TableEnvironment
This documentation is for an unreleased version of Apache Flink. We recommend you use the latest stable version.

TableEnvironment #

This document is an introduction to the TableEnvironment, the central concept of the Table API. It includes detailed descriptions of the public interfaces of the TableEnvironment class.

Create a TableEnvironment #

The recommended way to create a TableEnvironment is to create from an EnvironmentSettings object:

import org.apache.flink.table.api.EnvironmentSettings;
import org.apache.flink.table.api.TableEnvironment;

// create a streaming TableEnvironment
EnvironmentSettings settings = EnvironmentSettings
    .newInstance()
    .inStreamingMode()
    .build();

TableEnvironment tableEnv = TableEnvironment.create(settings);
import org.apache.flink.table.api.{EnvironmentSettings, TableEnvironment}

// create a streaming TableEnvironment
val settings = EnvironmentSettings
    .newInstance()
    .inStreamingMode()
    .build()

val tableEnv = TableEnvironment.create(settings)
from pyflink.common import Configuration
from pyflink.table import EnvironmentSettings, TableEnvironment

# create a streaming TableEnvironment
config = Configuration()
config.set_string('execution.buffer-timeout', '1 min')
env_settings = EnvironmentSettings \
    .new_instance() \
    .in_streaming_mode() \
    .with_configuration(config) \
    .build()

table_env = TableEnvironment.create(env_settings)

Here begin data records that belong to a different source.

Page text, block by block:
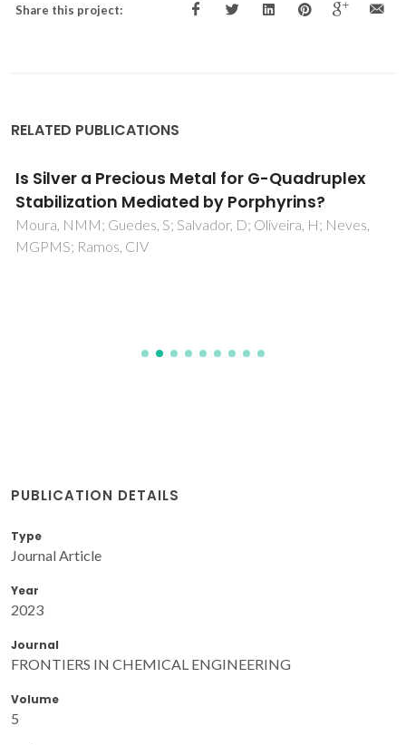
Share this project:
RELATED PUBLICATIONS
Is Silver a Precious Metal for G-Quadruplex
Stabilization Mediated by Porphyrins?
Moura, NMM; Guedes, S; Salvador, D; Oliveira, H; Neves,
MGPMS; Ramos, CIV
PUBLICATION DETAILS
Type
Journal Article
Year
2023
Journal
FRONTIERS IN CHEMICAL ENGINEERING
Volume
5
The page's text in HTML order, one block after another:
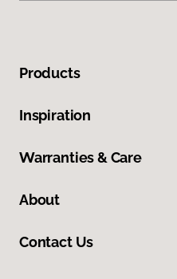
Products
Inspiration
Warranties & Care
About
Contact Us
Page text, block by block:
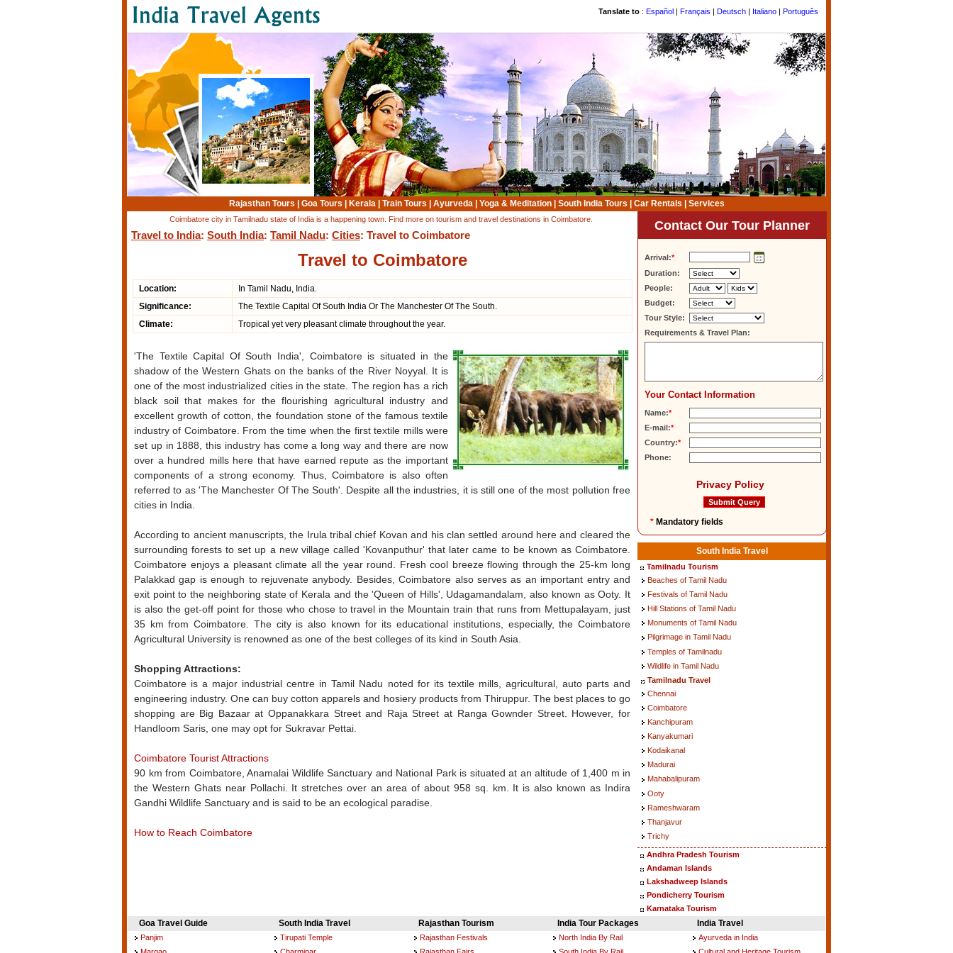
Tanslate to : Español | Français | Deutsch | Italiano | Português
Rajasthan Tours Goa Tours Kerala| Train Tours Ayurveda| Yoga & Meditation| South India Tours Car Rentals Services
Coimbatore city in Tamilnadu state of India is a happening town. Find more on tourism and travel destinations in Coimbatore.
Travel to India: South India: Tamil Nadu: Cities: Travel to Coimbatore
Travel to Coimbatore
Location:
In Tamil Nadu, India.
Significance:
The Textile Capital Of South India Or The Manchester Of The South.
Climate:
Tropical yet very pleasant climate throughout the year.
'The Textile Capital Of South India', Coimbatore is situated in the
shadow of the Western Ghats on the banks of the River Noyyal. It is
one of the most industrialized cities in the state. The region has a rich
black soil that makes for the flourishing agricultural industry and
excellent growth of cotton, the foundation stone of the famous textile
industry of Coimbatore. From the time when the first textile mills were
set up in 1888, this industry has come a long way and there are now
over a hundred mills here that have earned repute as the important
components of a strong economy. Thus, Coimbatore is also often
referred to as 'The Manchester Of The South'. Despite all the industries, it is still one of the most pollution free
cities in India.
According to ancient manuscripts, the Irula tribal chief Kovan and his clan settled around here and cleared the
surrounding forests to set up a new village called 'Kovanputhur' that later came to be known as Coimbatore.
Coimbatore enjoys a pleasant climate all the year round. Fresh cool breeze flowing through the 25-km long
Palakkad gap is enough to rejuvenate anybody. Besides, Coimbatore also serves as an important entry and
exit point to the neighboring state of Kerala and the 'Queen of Hills', Udagamandalam, also known as Ooty. It
is also the get-off point for those who chose to travel in the Mountain train that runs from Mettupalayam, just
35 km from Coimbatore. The city is also known for its educational institutions, especially, the Coimbatore
Agricultural University is renowned as one of the best colleges of its kind in South Asia.
Shopping Attractions:
Coimbatore is a major industrial centre in Tamil Nadu noted for its textile mills, agricultural, auto parts and
engineering industry. One can buy cotton apparels and hosiery products from Thiruppur. The best places to go
shopping are Big Bazaar at Oppanakkara Street and Raja Street at Ranga Gownder Street. However, for
Handloom Saris, one may opt for Sukravar Pettai.
Coimbatore Tourist Attractions
90 km from Coimbatore, Anamalai Wildlife Sanctuary and National Park is situated at an altitude of 1,400 m in
the Western Ghats near Pollachi. It stretches over an area of about 958 sq. km. It is also known as Indira
Gandhi Wildlife Sanctuary and is said to be an ecological paradise.
How to Reach Coimbatore
Contact Our Tour Planner
Arrival:*
Duration:
People:
Budget:
Tour Style:
Requirements & Travel Plan:
Your Contact Information
Name:*
E-mail:*
Country:*
Phone:
Privacy Policy
* Mandatory fields
South India Travel
Tamilnadu Tourism
Beaches of Tamil Nadu
Festivals of Tamil Nadu
Hill Stations of Tamil Nadu
Monuments of Tamil Nadu
Pilgrimage in Tamil Nadu
Temples of Tamilnadu
Wildlife in Tamil Nadu
Tamilnadu Travel
Chennai
Coimbatore
Kanchipuram
Kanyakumari
Kodaikanal
Madurai
Mahabalipuram
Ooty
Rameshwaram
Thanjavur
Trichy
Andhra Pradesh Tourism
Andaman Islands
Lakshadweep Islands
Pondicherry Tourism
Karnataka Tourism
Goa Travel Guide
Panjim
South India Travel
Tirupati Temple
Rajasthan Tourism
Rajasthan Festivals
India Tour Packages
North India By Rail
India Travel
Ayurveda in India

Alternatively, users can create a StreamTableEnvironment from an existing StreamExecutionEnvironment to interoperate with the DataStream API.

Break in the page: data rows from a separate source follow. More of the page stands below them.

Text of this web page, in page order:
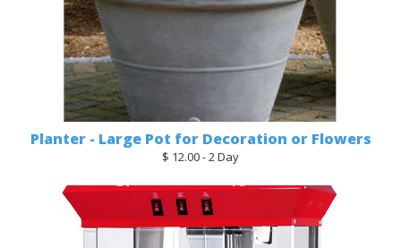
Planter - Large Pot for Decoration or Flowers
$ 12.00 - 2 Day
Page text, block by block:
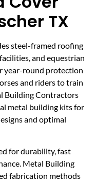
TX
steel-framed roofing
and equestrian
year-round protection
and riders to train
Building Contractors
metal building kits for
and optimal
for durability, fast
Metal Building
fabrication methods
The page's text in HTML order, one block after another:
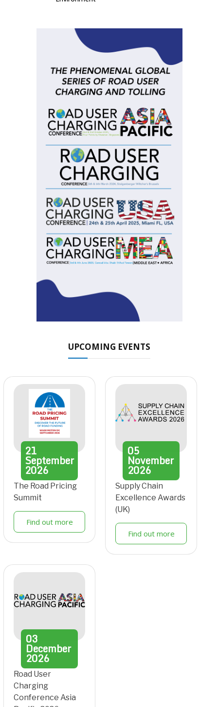
UPCOMING EVENTS
21
September
2026
The Road Pricing
Summit
Find out more
05
November
2026
Supply Chain
Excellence Awards
(UK)
Find out more
03
December
2026
Road User
Charging
Conference Asia
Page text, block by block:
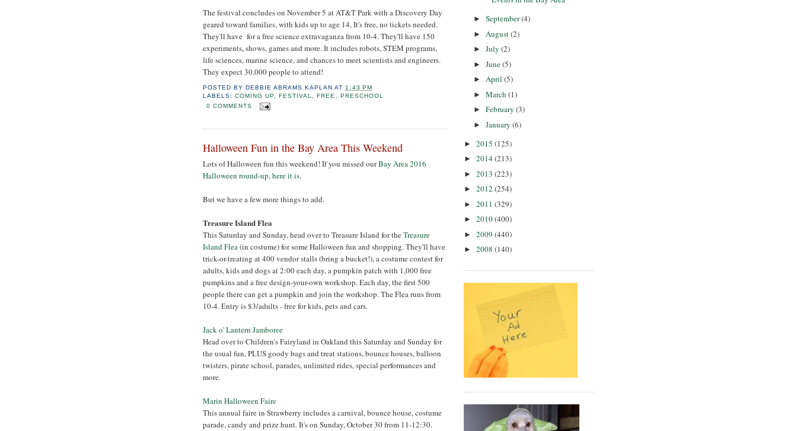
The festival concludes on November 5 at AT&T Park with a Discovery Day
geared toward families, with kids up to age 14, It's free, no tickets needed.
They'll have for a free science extravaganza from 10-4. They'll have 150
experiments, shows, games and more. It includes robots, STEM programs,
life sciences, marine science, and chances to meet scientists and engineers.
They expect 30,000 people to attend!
POSTED BYDEBBIE ABRAMS KAPLAN AT 1:43 PM
LABELS:COMING UP ,FESTIVAL ,FREE
PRESCHOOL
0 COMMENTS
Halloween Fun in the Bay Area This Weekend
Lots of Halloween fun this weekend! If you missed ourBay Area 2016
Halloween round-up, here it is.
But we have a few more things to add.
Treasure Island Flea
This Saturday and Sunday, head over to Treasure Island for theTreasure
Island Flea(in costume) for some Halloween fun and shopping. They'll have
trick-or-treating at 400 vendor stalls (bring a bucket!), a costume contest for
adults, kids and dogs at 2:00 each day, a pumpkin patch with 1,000 free
pumpkins and a free design-your-own workshop. Each day, the first 500
people there can get a pumpkin and join the workshop. The Flea runs from
10-4. Entry is $3/adults - free for kids, pets and cars.
Jack o' Lantern Jamboree
Head over to Children's Fairyland in Oakland this Saturday and Sunday for
the usual fun, PLUS goody bags and treat stations, bounce houses, balloon
twisters, pirate school, parades, unlimited rides, special performances and
more.
Marin Halloween Faire
This annual faire in Strawberry includes a carnival, bounce house, costume
parade, candy and prize hunt. It's on Sunday, October 30 from 11-12:30.
► September(4)
► August(2)
► July (2)
► June(5)
► April (5)
► March (1)
► February (3)
► January (6)
► 2015 (125)
► 2014(213)
► 2013 (223)
► 2012 (254)
► 2011 (329)
► 2010(400)
► 2009 (440)
► 2008 (140)

import org.apache.flink.streaming.api.environment.StreamExecutionEnvironment;
import org.apache.flink.table.api.bridge.java.StreamTableEnvironment;

// create a streaming TableEnvironment from a StreamExecutionEnvironment
StreamExecutionEnvironment env = StreamExecutionEnvironment.getExecutionEnvironment();
StreamTableEnvironment tableEnv = StreamTableEnvironment.create(env);
import org.apache.flink.streaming.api.scala.StreamExecutionEnvironment
import org.apache.flink.table.api.bridge.scala.StreamTableEnvironment

// create a streaming TableEnvironment from a StreamExecutionEnvironment
val env = StreamExecutionEnvironment.getExecutionEnvironment
val tableEnv = StreamTableEnvironment.create(env)
from pyflink.datastream import StreamExecutionEnvironment
from pyflink.table import StreamTableEnvironment

# create a streaming TableEnvironment from a StreamExecutionEnvironment
env = StreamExecutionEnvironment.get_execution_environment()
table_env = StreamTableEnvironment.create(env)

TableEnvironment API #

Table/SQL Operations #

These APIs are used to create/remove Table API/SQL Tables and write queries:

Java/Scala Python Description
fromValues(values...) from_elements(elements, schema) Creates a table from a collection of values.
N/A from_pandas(pdf, schema) Creates a table from a pandas DataFrame.
from(path) from_path(path) Creates a table from a registered table under the specified path.
createTemporaryView(path, table) create_temporary_view(path, table) Registers a Table as a temporary view similar to SQL temporary views.
dropTemporaryView(path) drop_temporary_view(path) Drops a temporary view registered under the given path.
createTemporaryTable(path, descriptor) create_temporary_table(path, descriptor) Creates a temporary table from a TableDescriptor.
createTable(path, descriptor) create_table(path, descriptor) Creates a catalog table from a TableDescriptor.
dropTemporaryTable(path) drop_temporary_table(path) Drops a temporary table registered under the given path.
dropTable(path) drop_table(path) Drops a table registered under the given path.
executeSql(stmt) execute_sql(stmt) Executes the given SQL statement and returns the execution result. Supports DDL/DML/DQL/SHOW/DESCRIBE/EXPLAIN/USE statements.
sqlQuery(query) sql_query(query) Evaluates a SQL query and retrieves the result as a Table.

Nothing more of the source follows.